» Assignment: For the records below, give the number of lines containing the word "Calculate" and no other text.

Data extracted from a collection
+===+

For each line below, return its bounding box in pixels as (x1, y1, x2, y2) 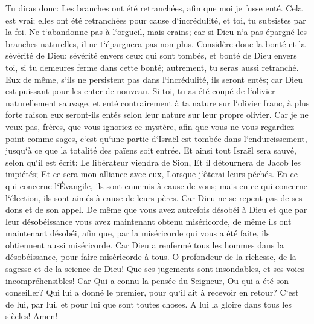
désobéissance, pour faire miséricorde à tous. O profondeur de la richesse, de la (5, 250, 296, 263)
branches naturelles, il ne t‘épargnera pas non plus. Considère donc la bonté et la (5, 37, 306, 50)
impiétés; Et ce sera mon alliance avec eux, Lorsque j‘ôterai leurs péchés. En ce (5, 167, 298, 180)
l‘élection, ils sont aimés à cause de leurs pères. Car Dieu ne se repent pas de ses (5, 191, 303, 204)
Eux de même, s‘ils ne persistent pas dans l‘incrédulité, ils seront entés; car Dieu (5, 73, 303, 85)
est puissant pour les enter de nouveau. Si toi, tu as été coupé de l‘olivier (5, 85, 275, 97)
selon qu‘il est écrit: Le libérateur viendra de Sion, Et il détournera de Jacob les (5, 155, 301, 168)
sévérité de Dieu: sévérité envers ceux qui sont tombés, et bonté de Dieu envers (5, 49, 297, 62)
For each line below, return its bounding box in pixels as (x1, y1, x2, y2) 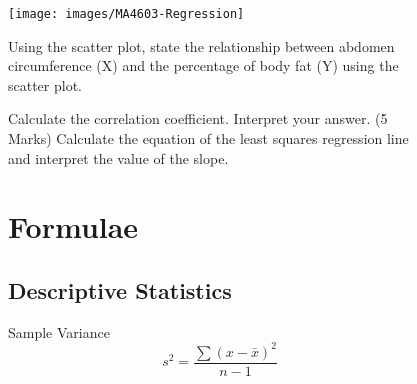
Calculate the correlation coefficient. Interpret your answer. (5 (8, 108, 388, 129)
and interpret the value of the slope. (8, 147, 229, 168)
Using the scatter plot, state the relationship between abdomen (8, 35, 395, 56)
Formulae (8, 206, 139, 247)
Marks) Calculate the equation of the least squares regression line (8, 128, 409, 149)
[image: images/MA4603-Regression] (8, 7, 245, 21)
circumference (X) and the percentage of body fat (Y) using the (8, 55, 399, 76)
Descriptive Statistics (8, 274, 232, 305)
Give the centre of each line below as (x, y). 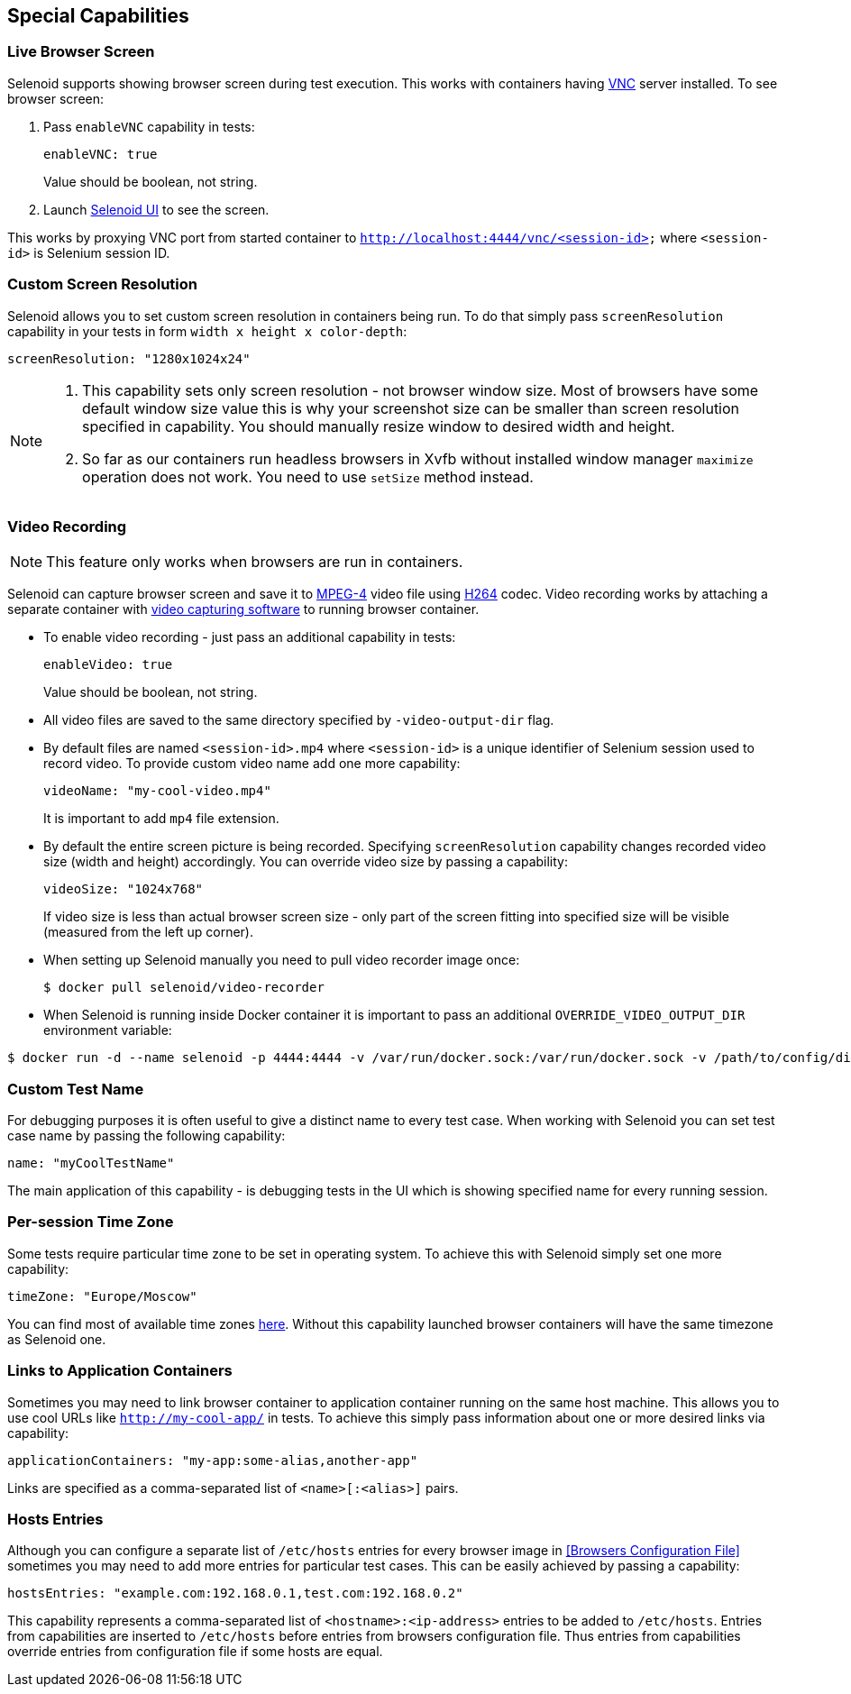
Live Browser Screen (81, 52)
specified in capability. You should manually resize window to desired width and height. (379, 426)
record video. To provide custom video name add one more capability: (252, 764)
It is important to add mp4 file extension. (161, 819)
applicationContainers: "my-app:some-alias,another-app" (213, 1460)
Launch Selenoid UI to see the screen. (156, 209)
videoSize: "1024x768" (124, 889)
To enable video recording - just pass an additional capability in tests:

+===+

» Answer for this exercise: 2